How would you explain why a model has low and AIC but also a low R2?

This is because they are different measures.

  • $R^2$ is a measurement of training error.
  • $AIC$ is an estimate of the test error that takes bias and variance into account.

Recall the equations for both: $$ R^2 = 1 - RSS / TSS$$ $$ AIC = \frac{1}{n\hat{\sigma}^2}(RSS + 2d\hat{\sigma}^2)$$

*$d$ is the number of predictors in the model.

In a situation where an increase in bias leads to a relatively small decrease in variance, you can see that a model with high bias (low value of $d$) might have a low $AIC$ and low $R^2$ compared to a more complex model with low bias (high value of $d$) and a high $R^2$.


If the reductions in AIC is different across each model, what does this suggest?

This suggests that some predictors, or subsets of predictors, reduce $RSS$ more than others.


Should it be the case that the inserted variables do better when inserted into a different model?

Perhaps. There might be collinearity or multicollinearity between your predictors.
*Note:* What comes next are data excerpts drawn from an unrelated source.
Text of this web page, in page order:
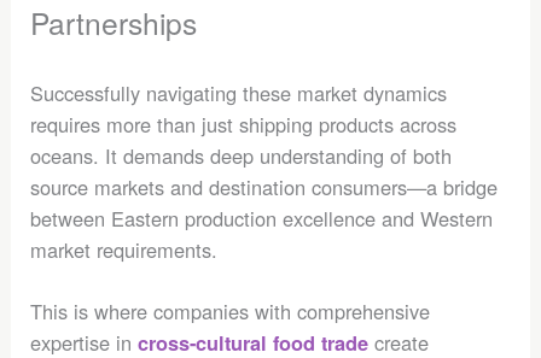
Partnerships
Successfully navigating these market dynamics
requires more than just shipping products across
oceans. It demands deep understanding of both
source markets and destination consumers—a bridge
between Eastern production excellence and Western
market requirements.
This is where companies with comprehensive
expertise incross-cultural food trade create
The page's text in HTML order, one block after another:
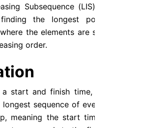
Subsequence (LIS) — A
the longest possible
the elements are sorted
order.
a start and finish time, and we
sequence of events that
meaning the start time of an
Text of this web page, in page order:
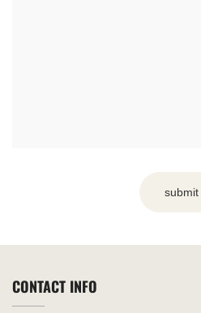
submit
CONTACT INFO
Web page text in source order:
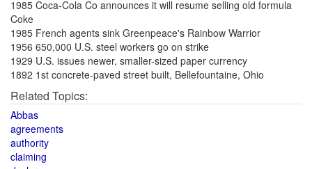
1985 Coca-Cola Co announces it will resume selling old formula
Coke
1985 French agents sink Greenpeace's Rainbow Warrior
1956 650,000 U.S. steel workers go on strike
1929 U.S. issues newer, smaller-sized paper currency
1892 1st concrete-paved street built, Bellefountaine, Ohio
Related Topics:
Abbas
agreements
authority
claiming
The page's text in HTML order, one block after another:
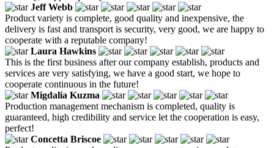
Jeff Webb
Product variety is complete, good quality and inexpensive, the
delivery is fast and transport is security, very good, we are happy to
cooperate with a reputable company!
Laura Hawkins
This is the first business after our company establish, products and
services are very satisfying, we have a good start, we hope to
cooperate continuous in the future!
Migdalia Kuzma
Production management mechanism is completed, quality is
guaranteed, high credibility and service let the cooperation is easy,
perfect!
Concetta Briscoe
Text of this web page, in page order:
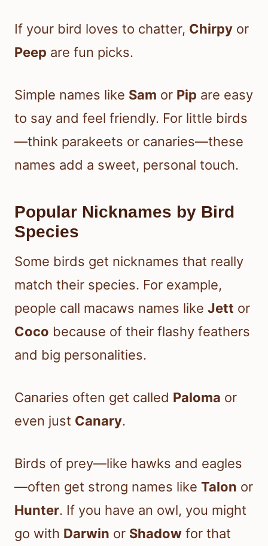
If your bird loves to chatter, Chirpy or
Peep are fun picks.
Simple names like Sam or Pip are easy
to say and feel friendly. For little birds
—think parakeets or canaries—these
names add a sweet, personal touch.
Popular Nicknames by Bird
Species
Some birds get nicknames that really
match their species. For example,
people call macaws names like Jett or
Coco because of their flashy feathers
and big personalities.
Canaries often get called Paloma or
even just Canary.
Birds of prey—like hawks and eagles
—often get strong names like Talon or
Hunter. If you have an owl, you might
go with Darwin or Shadow for that
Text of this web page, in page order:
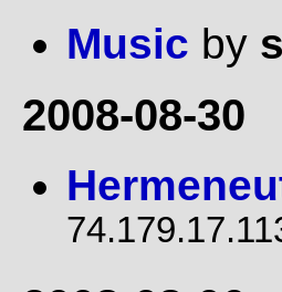
Music by
2008-08-30
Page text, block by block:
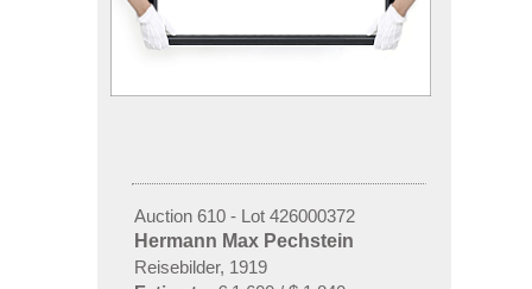
Auction 610 - Lot 426000372
Hermann Max Pechstein
Reisebilder, 1919
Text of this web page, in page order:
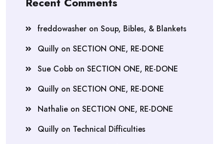
freddowasher on Soup, Bibles, & Blankets
Quilly on SECTION ONE, RE-DONE
Sue Cobb on SECTION ONE, RE-DONE
Quilly on SECTION ONE, RE-DONE
Nathalie on SECTION ONE, RE-DONE
Quilly on Technical Difficulties
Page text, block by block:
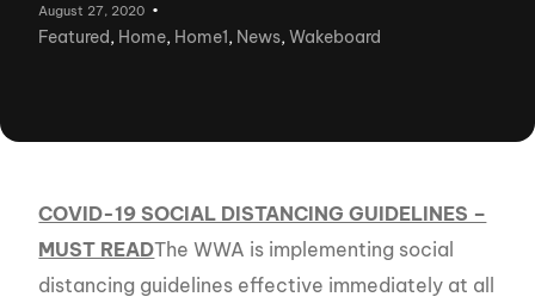
August 27, 2020
Featured, Home, Home1, News,Wakeboard
COVID-19 SOCIAL DISTANCING GUIDELINES –
MUST READThe WWA is implementing social
distancing guidelines effective immediately at all
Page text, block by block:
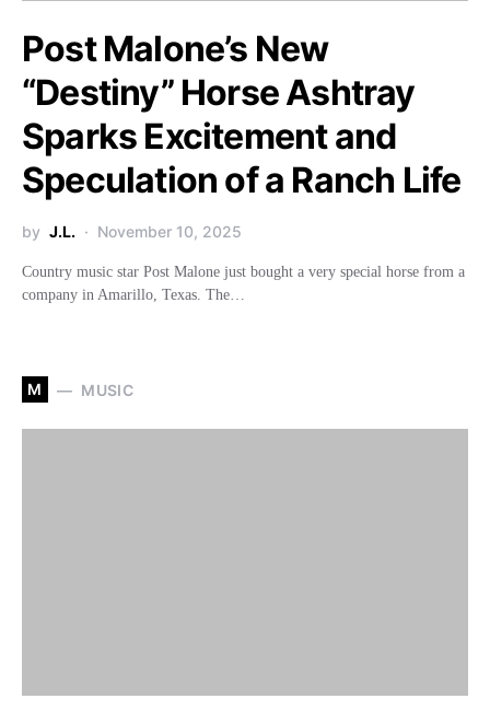
Post Malone’s New
“Destiny” Horse Ashtray
Sparks Excitement and
Speculation of a Ranch Life
by J.L. November 10, 2025
Country music star Post Malone just bought a very special horse from a
company in Amarillo, Texas. The…
M MUSIC
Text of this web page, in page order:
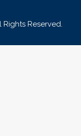
Reserved.
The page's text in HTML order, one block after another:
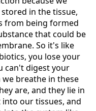
in the tissue,
from being formed
that could be
So it's like
you lose your
can't digest your
breathe in these
are, and they lie in
our tissues, and
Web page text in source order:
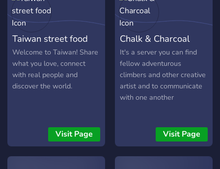
Respectful Content
|Mama,Why she have no
underwearings?| "This
server is a place for
positive interactions and
shared interests. Let's keep
it clean and respectful by
refraining from sharing any
that could make others
uncomfortable." No
Taiwan street food
Welcome to Taiwan! Share
what you love, connect
with real people and
discover the world.
Visit Page
Chalk & Charcoal
It's a server you can find
fellow adventurous
climbers and other creative
artist and to communicate
with one another
Visit Page
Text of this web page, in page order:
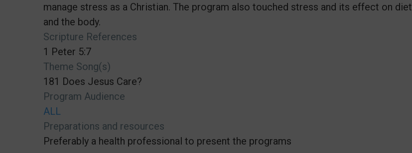
manage stress as a Christian. The program also touched stress and its effect on diet
and the body.
Scripture References
1 Peter 5:7
Theme Song(s)
181 Does Jesus Care?
Program Audience
ALL
Preparations and resources
Preferably a health professional to present the programs
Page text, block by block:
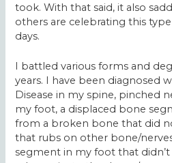
took. With that said, it also
others are celebrating this
days.
I battled various forms and
years. I have been diagnosed
Disease in my spine, pinched
my foot, a displaced bone
from a broken bone that did
that rubs on other bone/
segment in my foot that
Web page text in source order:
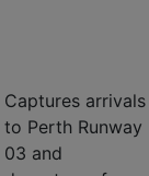
Captures arrivals
to Perth Runway
03 and
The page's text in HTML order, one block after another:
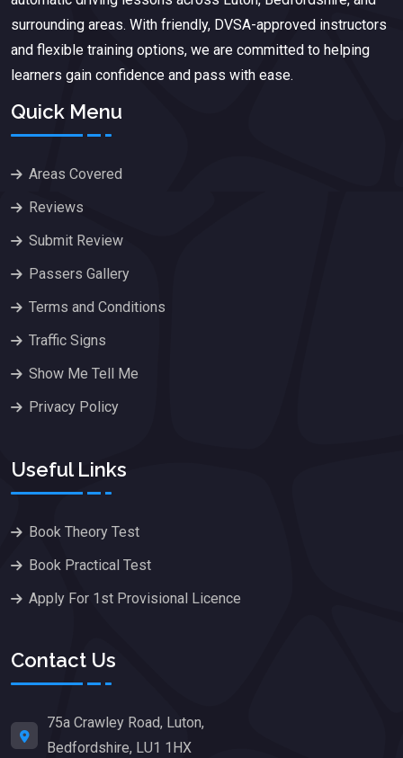
surrounding areas. With friendly, DVSA-approved instructors
and flexible training options, we are committed to helping
learners gain confidence and pass with ease.
Quick Menu
Areas Covered
Reviews
Submit Review
Passers Gallery
Terms and Conditions
Traffic Signs
Show Me Tell Me
Privacy Policy
Useful Links
Book Theory Test
Book Practical Test
Apply For 1st Provisional Licence
Contact Us
75a Crawley Road, Luton,
Bedfordshire, LU1 1HX
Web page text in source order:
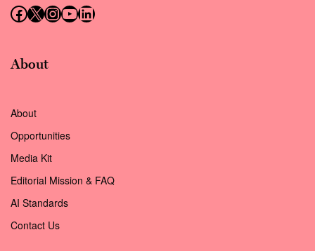
Follow us on Facebook
Follow us on X (Twitter)
Instagram
Follow us on YouTube
Follow us on LinkedIn
About
About
Opportunities
Media Kit
Editorial Mission & FAQ
AI Standards
Contact Us
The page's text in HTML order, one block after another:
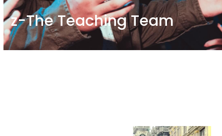
z-The Teaching Team
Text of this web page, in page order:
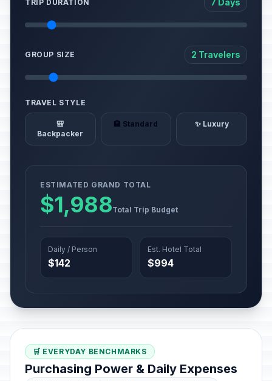
TRIP DURATION 7 Days
GROUP SIZE 2 Travelers
TRAVEL STYLE
🎒
Backpacker
🏨 Standard ✨ Luxury
ESTIMATED GRAND TOTAL
$1,988Total Trip Budget
Daily / Person
$142
Est. Hotel Total
$994
🛒 EVERYDAY BENCHMARKS
Purchasing Power & Daily Expenses
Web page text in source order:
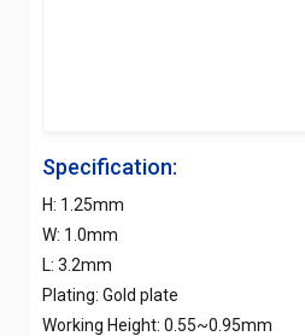
Specification:
H: 1.25mm
W: 1.0mm
L: 3.2mm
Plating: Gold plate
Working Height: 0.55~0.95mm
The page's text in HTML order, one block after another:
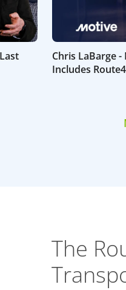
Chris LaBarge
Includes
The
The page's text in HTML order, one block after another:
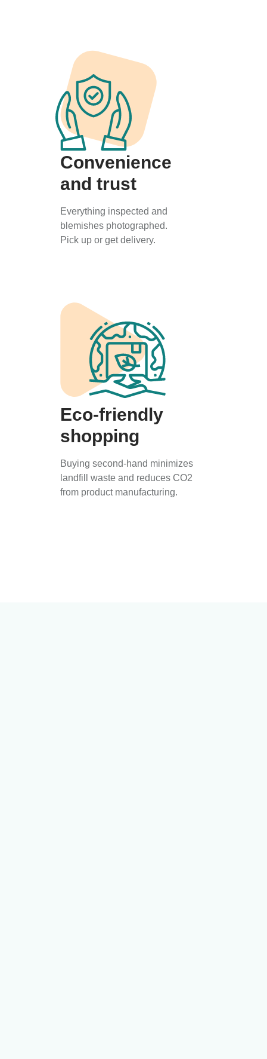
Convenience
and trust
Everything inspected and
blemishes photographed.
Pick up or get delivery.
Eco-friendly
shopping
Buying second-hand minimizes
landfill waste and reduces CO2
from product manufacturing.
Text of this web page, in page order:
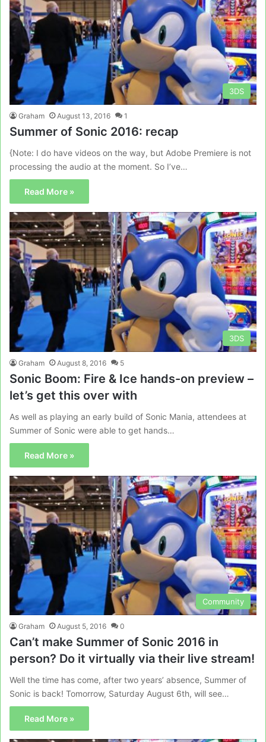
3DS
Graham August 13, 2016 1
Summer of Sonic 2016: recap
{Note: I do have videos on the way, but Adobe Premiere is not
processing the audio at the moment. So I’ve…
Read More »
3DS
Graham August 8, 2016 5
Sonic Boom: Fire & Ice hands-on preview –
let’s get this over with
As well as playing an early build of Sonic Mania, attendees at
Summer of Sonic were able to get hands…
Read More »
Community
Graham August 5, 2016 0
Can’t make Summer of Sonic 2016 in
person? Do it virtually via their live stream!
Well the time has come, after two years’ absence, Summer of
Sonic is back! Tomorrow, Saturday August 6th, will see…
Read More »
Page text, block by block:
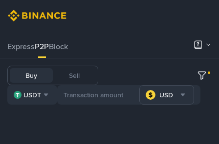
ExpressP2PBlock
Buy Sell
USDT USD
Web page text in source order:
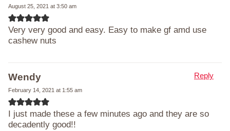
August 25, 2021 at 3:50 am
Very very good and easy. Easy to make gf amd use
cashew nuts
Wendy
February 14, 2021 at 1:55 am
I just made these a few minutes ago and they are so
decadently good!!
Reply
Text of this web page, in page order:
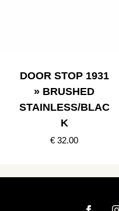
DOOR STOP 1931
» BRUSHED
STAINLESS/BLAC
K
€ 32.00
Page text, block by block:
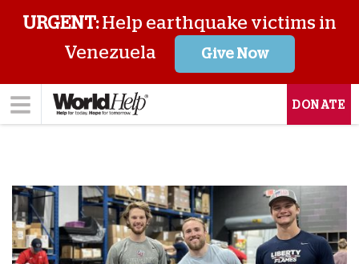
URGENT:Help earthquake victims in
Venezuela
Give Now
DONATE
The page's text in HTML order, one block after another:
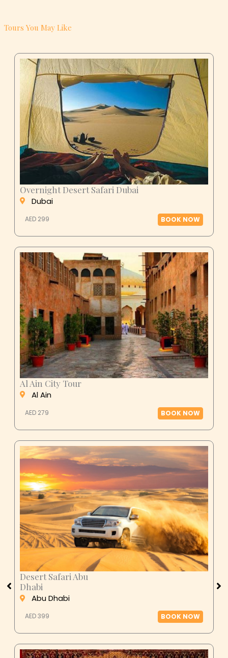
Tours You May Like
Overnight Desert Safari Dubai
Dubai
AED 299 BOOK NOW
Al Ain City Tour
Al Ain
AED 279 BOOK NOW
Desert Safari Abu
Dhabi
Abu Dhabi
AED 399 BOOK NOW
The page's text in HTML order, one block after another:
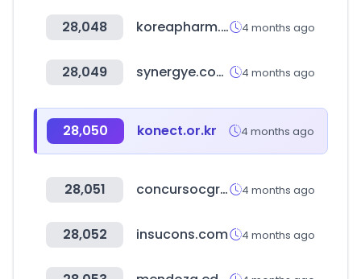
28,048 koreapharm.org 4 months ago
28,049 synergye.com.br 4 months ago
28,050 konect.or.kr 4 months ago
28,051 concursocgr2024-2026.com.co 4 months ago
28,052 insucons.com 4 months ago
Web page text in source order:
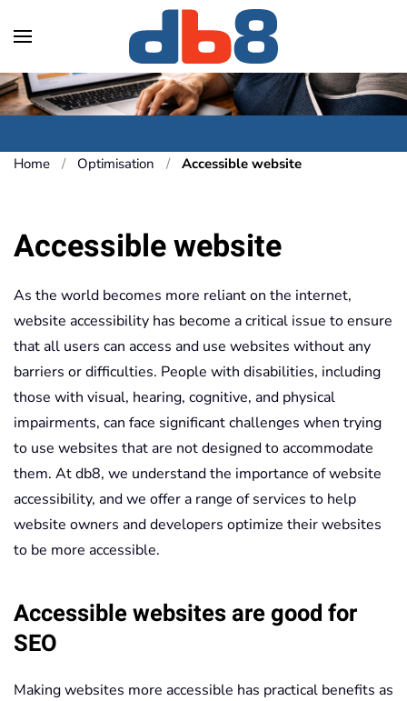
Skip to main content
Home Optimisation Accessible website
Accessible website
As the world becomes more reliant on the internet,
website accessibility has become a critical issue to ensure
that all users can access and use websites without any
barriers or difficulties. People with disabilities, including
those with visual, hearing, cognitive, and physical
impairments, can face significant challenges when trying
to use websites that are not designed to accommodate
them. At db8, we understand the importance of website
accessibility, and we offer a range of services to help
website owners and developers optimize their websites
to be more accessible.
Accessible websites are good for
SEO
Making websites more accessible has practical benefits as
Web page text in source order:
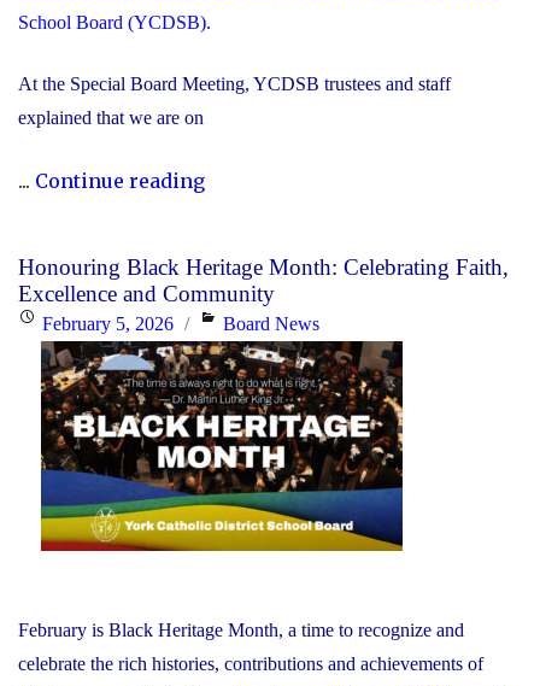
School Board (YCDSB).
At the Special Board Meeting, YCDSB trustees and staff
explained that we are on
... Continue reading"The
to
the
Minister
of
Education"
Honouring Black Heritage Month: Celebrating Faith,
Excellence and Community
PostedFebruary 5, 2026 Categories
Board News
February is Black Heritage Month, a time to recognize and
celebrate the rich histories, contributions and achievements of
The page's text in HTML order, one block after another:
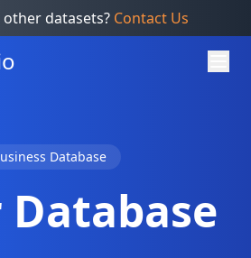
datasets? Contact Us
Database
Database

Assume a predictor has a significant relationship with the response. Let's also assume we have 2 models: one where collinearity exists between this predictor and the others in the model, and another where no collinearity exists between this predictor and the others.

Inserting the predictor into the first model will yield a smaller increase in performance than inserting it into the second model. This is because the collinear predictors in the first model will already have 'explained' some of the inserted predictor's relationship with the response.

0

AIC has no "absolute scale": for models $m_i$ fit from data $x$ the model AIC is only ever calculated up to an unknown constant, ie. $\text{AIC}_i = \text{AIC}^{\text{true}}_{i} - C_x$ where $C_x$ is an unknown constant that depends on observations $x$. Since $C_x$ is common between models fit to the same data set $x$ we can just use $\Delta_{ij} = AIC_i - AIC_j = \text{AIC}^{\text{true}}_{i} - C_x - \text{AIC}^{\text{true}}_{j} + C_x = \text{AIC}^{\text{true}}_{i} - \text{AIC}^{\text{true}}_{j}$ for model comparison. If you fit models using different data sets $x$ and $x'$ then you've got two different $C_{x_i}$ and $C_{x_j}$, so the constants don't cancel and $\Delta_{ij} = \text{AIC}^{\text{true}}_{i} - C_{x_i} - \text{AIC}^{\text{true}}_{j} + C_{x_j}$ is meaningless.

From this viewpoint we can expect to low $R^2_i$ and also low $\text{AIC}_i$ when $C_{x_i}$ is sufficiently small relative to the other $\text{AIC_j}$ and $C_{x_j}$. IIRC, the $C_{x_i}$ are proportional to the likelihood of the observations, which is a product of probabilities for each observation in your data; I don't think it's an accident that your smallest AIC correspond to the fewest observations.